Novel variants in critical domains of ATP8A2 and expansion of clinical spectrum

ATP8A2 is a P4‐ATPase that flips phosphatidylserine across membranes to generate and maintain transmembrane phospholipid asymmetry. Loss‐of‐function variants cause severe neurodegenerative and developmental disorders. We have identified three ATP8A2 variants in unrelated Iranian families that cause intellectual disability, dystonia, below‐average head circumference, mild optic atrophy, and developmental delay. Additionally, all the affected individuals displayed tooth abnormalities associated with defects in teeth development. Two variants (p.Asp825His and p.Met438Val) reside in critical functional domains of ATP8A2. These variants express at very low levels and lack ATPase activity. Inhibitor studies indicate that these variants are misfolded and degraded by the cellular proteasome. We conclude that Asp825, which coordinates with the Mg2+ ion within the ATP binding site, and Met438 are essential for the proper folding of ATP8A2 into a functional flippase.

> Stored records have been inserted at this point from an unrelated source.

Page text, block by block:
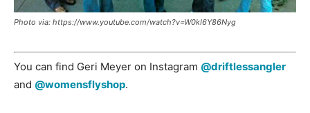
Photo via: https://www.youtube.com/watch?v=W0kI6Y86Nyg
You can find Geri Meyer on Instagram @driftlessangler
and @womensflyshop.
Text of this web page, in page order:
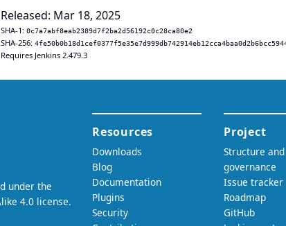
Released: Mar 18, 2025
SHA-1: 0c7a7abf8eab2389d7f2ba2d56192c0c28ca80e2
SHA-256:
Requires Jenkins 2.479.3

We also provide evidence on the association of tooth abnormalities with defects in ATP8A2, thereby expanding the clinical spectrum of the associated disease. We report three unrelated patients with variants in ATP8A2 gene. Our data provide clear evidence that the Asp825 which coordinates to the Mg2+ ion within the ATP binding site and Met438 are essential for the proper folding of ATP8A2 into a functional flippase. We also expand the clinical spectrum of ATP8A2 phenotypes by reporting different tooth abnormalities ranging from dental malalignment to severe tooth agenesis suggesting that disruption of ATP8A2 flippase activity interferes with teeth development.